Exercise prompt:
Within the records below, find the line with "are the classical [318, 515, 406, 534]" and the line with "Density Credible Interval", then reproduce exactly those two lines and all lines between them, without any picture.

[Data entries]
------------------------------------------------------------
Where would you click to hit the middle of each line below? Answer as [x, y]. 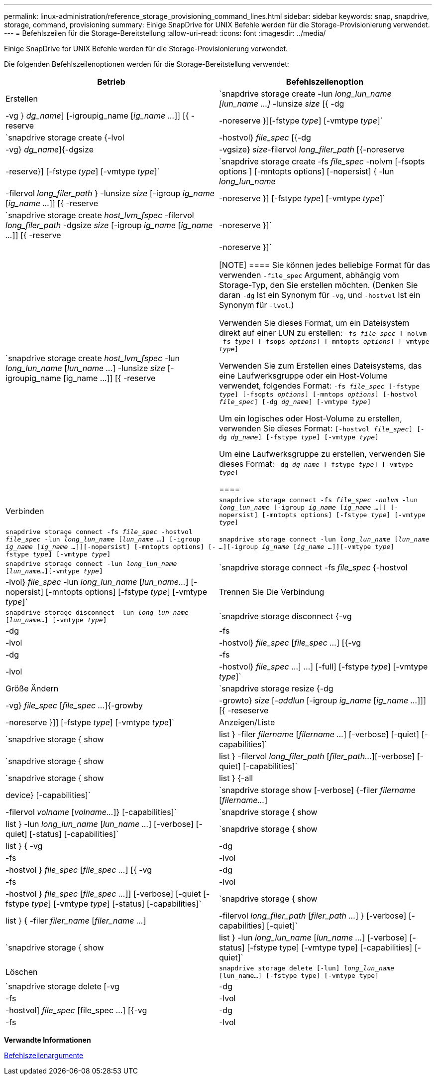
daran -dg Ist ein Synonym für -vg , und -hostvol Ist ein [320, 295]
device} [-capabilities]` [48, 795]
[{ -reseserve [244, 710]
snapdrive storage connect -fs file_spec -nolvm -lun [319, 500]
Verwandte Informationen [48, 1040]
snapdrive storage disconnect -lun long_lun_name [97, 612]
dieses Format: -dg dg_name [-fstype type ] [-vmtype [316, 464]
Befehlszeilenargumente [44, 1055]
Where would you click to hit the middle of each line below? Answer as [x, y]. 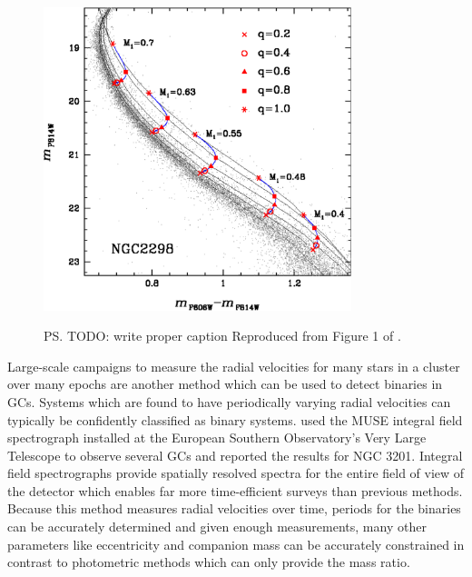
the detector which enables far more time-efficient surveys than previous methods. [235, 490]
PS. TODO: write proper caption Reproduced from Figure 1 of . [222, 336]
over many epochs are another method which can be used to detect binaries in [225, 384]
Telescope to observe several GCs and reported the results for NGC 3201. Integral [235, 455]
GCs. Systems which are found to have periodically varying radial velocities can [229, 401]
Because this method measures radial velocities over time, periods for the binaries [234, 508]
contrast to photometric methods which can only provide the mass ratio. [209, 562]
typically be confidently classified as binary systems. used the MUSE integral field [235, 419]
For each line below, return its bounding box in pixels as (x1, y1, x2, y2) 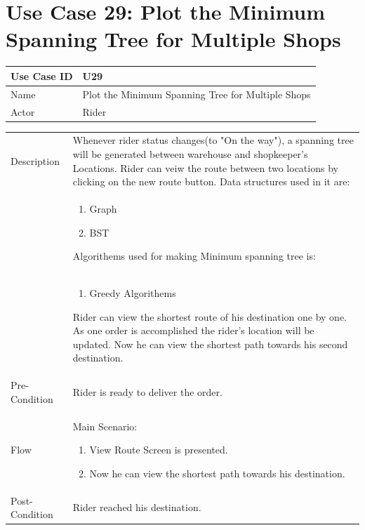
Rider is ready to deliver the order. (72, 385, 223, 399)
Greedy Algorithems (89, 286, 176, 300)
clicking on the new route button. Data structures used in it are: (72, 174, 350, 189)
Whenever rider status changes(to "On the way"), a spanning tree (72, 133, 354, 147)
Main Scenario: (72, 418, 138, 433)
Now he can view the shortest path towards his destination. (89, 465, 345, 480)
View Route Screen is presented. (89, 442, 228, 457)
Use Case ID (11, 68, 73, 83)
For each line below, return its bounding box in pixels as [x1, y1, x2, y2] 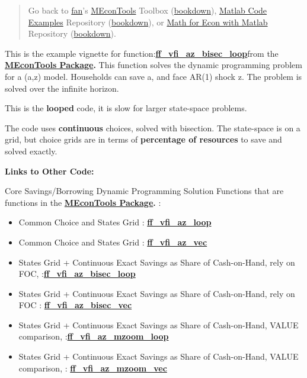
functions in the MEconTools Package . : [5, 196, 161, 208]
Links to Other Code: [5, 164, 94, 177]
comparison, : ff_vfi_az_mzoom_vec [18, 361, 167, 374]
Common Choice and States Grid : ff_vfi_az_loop [18, 216, 212, 228]
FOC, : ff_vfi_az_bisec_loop [18, 267, 136, 280]
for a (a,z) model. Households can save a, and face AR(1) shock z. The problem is [5, 70, 302, 82]
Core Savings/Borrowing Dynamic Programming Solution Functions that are [5, 185, 284, 197]
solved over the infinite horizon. [5, 82, 119, 94]
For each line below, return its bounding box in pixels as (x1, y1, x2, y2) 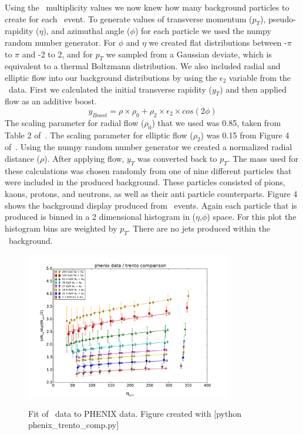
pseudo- (268, 12, 296, 25)
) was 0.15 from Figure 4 (200, 128, 289, 141)
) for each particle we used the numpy (134, 25, 271, 37)
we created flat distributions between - (149, 36, 287, 48)
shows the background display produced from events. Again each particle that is (5, 199, 297, 211)
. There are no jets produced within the (127, 222, 270, 234)
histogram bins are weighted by (5, 222, 117, 234)
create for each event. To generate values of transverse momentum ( (5, 12, 253, 25)
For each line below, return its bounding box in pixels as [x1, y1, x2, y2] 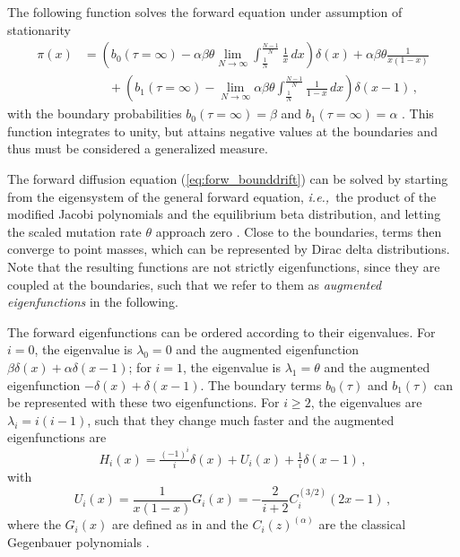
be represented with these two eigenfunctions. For [7, 393, 280, 412]
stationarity [7, 20, 71, 39]
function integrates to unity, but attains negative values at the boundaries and [7, 121, 438, 140]
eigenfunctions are [7, 428, 107, 447]
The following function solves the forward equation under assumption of [7, 3, 403, 21]
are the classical [318, 515, 406, 534]
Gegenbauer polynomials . [7, 532, 150, 551]
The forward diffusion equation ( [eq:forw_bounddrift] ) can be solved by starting [7, 170, 448, 188]
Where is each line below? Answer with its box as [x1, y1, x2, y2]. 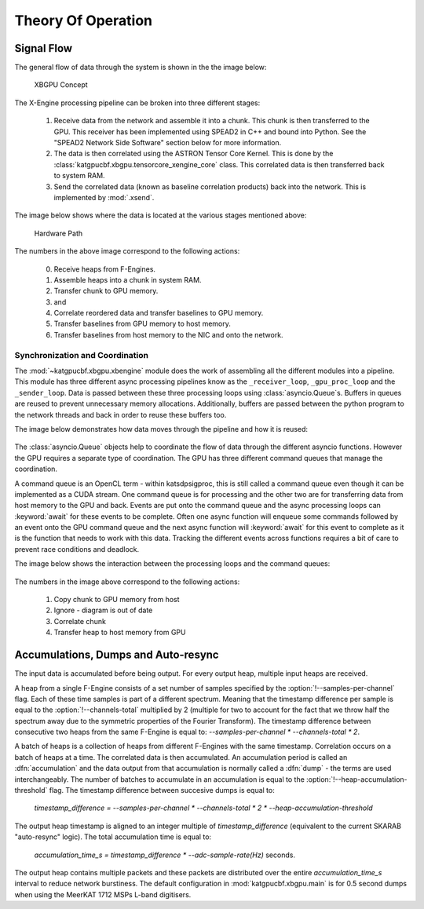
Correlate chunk [53, 616, 106, 626]
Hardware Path [34, 228, 82, 238]
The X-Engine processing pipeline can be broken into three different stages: [14, 98, 261, 108]
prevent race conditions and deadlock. [14, 544, 140, 553]
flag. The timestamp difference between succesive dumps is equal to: [49, 786, 275, 795]
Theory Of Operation [14, 12, 153, 29]
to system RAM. [53, 171, 105, 181]
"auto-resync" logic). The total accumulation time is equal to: [14, 832, 212, 841]
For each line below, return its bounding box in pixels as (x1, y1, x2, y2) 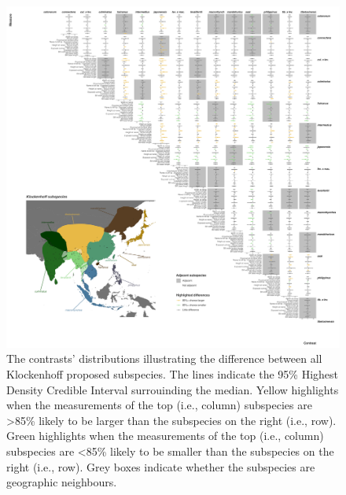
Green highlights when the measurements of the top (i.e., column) (6, 427, 324, 444)
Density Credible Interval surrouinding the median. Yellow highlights (6, 381, 339, 397)
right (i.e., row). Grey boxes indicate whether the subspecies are (6, 458, 315, 475)
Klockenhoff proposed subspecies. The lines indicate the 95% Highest (6, 365, 339, 382)
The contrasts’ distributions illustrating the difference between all (6, 350, 322, 367)
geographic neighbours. (6, 474, 117, 490)
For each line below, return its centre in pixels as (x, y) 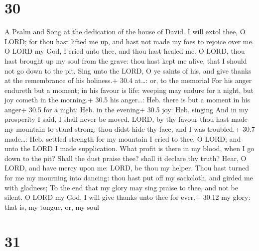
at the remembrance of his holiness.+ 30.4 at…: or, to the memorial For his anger (128, 80)
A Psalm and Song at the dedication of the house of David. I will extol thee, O (125, 32)
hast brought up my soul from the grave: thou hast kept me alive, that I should (126, 60)
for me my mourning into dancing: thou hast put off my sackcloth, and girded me (129, 178)
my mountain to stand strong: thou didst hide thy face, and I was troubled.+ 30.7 (130, 129)
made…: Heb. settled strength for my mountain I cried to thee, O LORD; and (123, 138)
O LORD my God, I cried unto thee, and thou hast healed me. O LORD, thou (125, 51)
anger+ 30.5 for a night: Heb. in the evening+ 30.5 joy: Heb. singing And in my (127, 109)
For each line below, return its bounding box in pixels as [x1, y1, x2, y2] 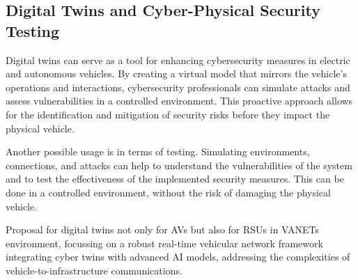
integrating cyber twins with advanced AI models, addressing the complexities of [6, 249, 350, 264]
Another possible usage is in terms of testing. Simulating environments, [6, 144, 310, 159]
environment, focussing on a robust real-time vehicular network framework [6, 235, 323, 250]
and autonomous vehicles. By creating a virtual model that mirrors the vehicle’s [6, 66, 347, 81]
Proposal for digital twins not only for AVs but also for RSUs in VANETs [6, 222, 320, 237]
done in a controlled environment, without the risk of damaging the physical [6, 185, 331, 199]
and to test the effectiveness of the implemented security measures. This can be [6, 171, 344, 186]
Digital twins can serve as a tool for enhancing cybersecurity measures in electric [6, 52, 350, 67]
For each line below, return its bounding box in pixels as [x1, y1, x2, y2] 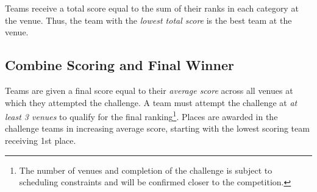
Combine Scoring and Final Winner [5, 55, 234, 74]
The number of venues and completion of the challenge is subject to [19, 163, 272, 176]
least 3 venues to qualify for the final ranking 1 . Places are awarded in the [5, 108, 278, 123]
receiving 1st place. [5, 134, 76, 147]
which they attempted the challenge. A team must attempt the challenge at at [5, 96, 297, 108]
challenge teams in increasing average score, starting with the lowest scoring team [5, 122, 310, 135]
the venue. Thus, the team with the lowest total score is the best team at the [5, 13, 292, 26]
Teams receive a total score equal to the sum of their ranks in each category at [5, 2, 299, 14]
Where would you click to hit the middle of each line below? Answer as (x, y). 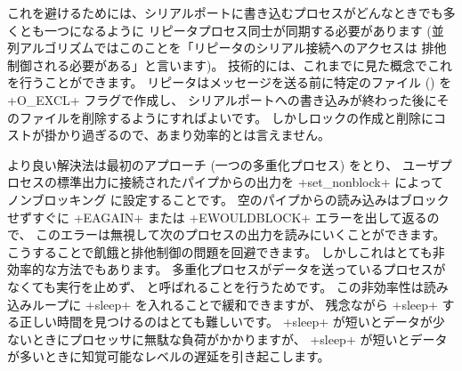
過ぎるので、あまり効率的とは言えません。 (206, 135)
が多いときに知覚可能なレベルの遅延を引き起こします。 (169, 356)
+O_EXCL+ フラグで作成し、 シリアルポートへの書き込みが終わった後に (222, 99)
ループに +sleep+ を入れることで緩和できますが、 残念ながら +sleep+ (235, 304)
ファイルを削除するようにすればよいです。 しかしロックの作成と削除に (226, 117)
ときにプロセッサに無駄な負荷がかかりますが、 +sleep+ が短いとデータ (239, 339)
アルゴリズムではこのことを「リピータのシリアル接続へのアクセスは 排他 (233, 48)
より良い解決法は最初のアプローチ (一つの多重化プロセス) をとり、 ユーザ (223, 164)
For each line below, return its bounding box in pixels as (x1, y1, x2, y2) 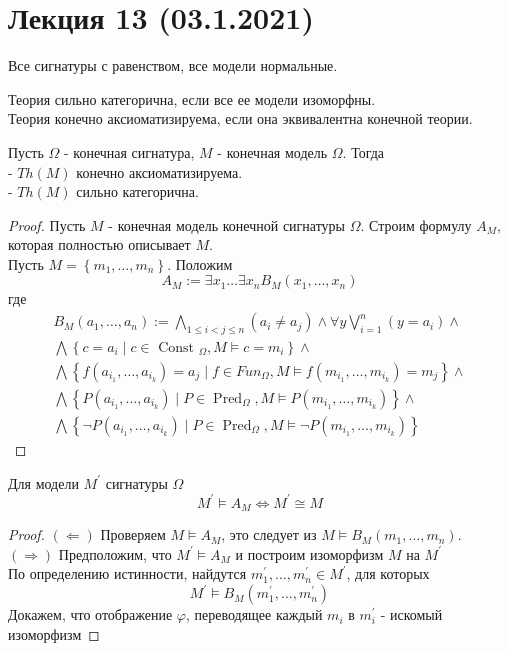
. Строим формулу (360, 214, 472, 235)
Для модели (8, 472, 79, 493)
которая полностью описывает (8, 234, 191, 255)
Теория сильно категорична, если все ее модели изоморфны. (8, 88, 376, 109)
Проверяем (100, 524, 166, 545)
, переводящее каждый (185, 604, 323, 625)
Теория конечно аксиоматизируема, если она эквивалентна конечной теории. (8, 108, 473, 129)
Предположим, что (58, 543, 172, 564)
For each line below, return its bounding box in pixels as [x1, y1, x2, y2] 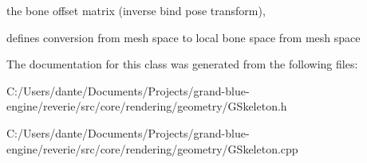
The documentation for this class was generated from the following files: [6, 56, 358, 72]
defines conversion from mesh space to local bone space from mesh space [6, 29, 361, 45]
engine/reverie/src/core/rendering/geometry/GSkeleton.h [6, 98, 287, 114]
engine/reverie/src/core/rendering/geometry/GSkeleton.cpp [6, 140, 298, 157]
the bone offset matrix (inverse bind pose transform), [6, 2, 266, 18]
------------------------------------------------------------
Response to the exercise:
are the classical [318, 515, 406, 534]
Gegenbauer polynomials . [7, 532, 150, 551]
The forward diffusion equation ( [eq:forw_bounddrift] ) can be solved by starting [7, 170, 448, 188]
Where is each line below? Answer with its box as [x1, y1, x2, y2]. 
Correlate chunk [53, 616, 106, 626]
Hardware Path [34, 228, 82, 238]
The X-Engine processing pipeline can be broken into three different stages: [14, 98, 261, 108]
prevent race conditions and deadlock. [14, 544, 140, 553]
flag. The timestamp difference between succesive dumps is equal to: [49, 786, 275, 795]
Theory Of Operation [14, 12, 153, 29]
to system RAM. [53, 171, 105, 181]
"auto-resync" logic). The total accumulation time is equal to: [14, 832, 212, 841]
For each line below, return its bounding box in pixels as (x1, y1, x2, y2) 
Green highlights when the measurements of the top (i.e., column) (6, 427, 324, 444)
Density Credible Interval surrouinding the median. Yellow highlights (6, 381, 339, 397)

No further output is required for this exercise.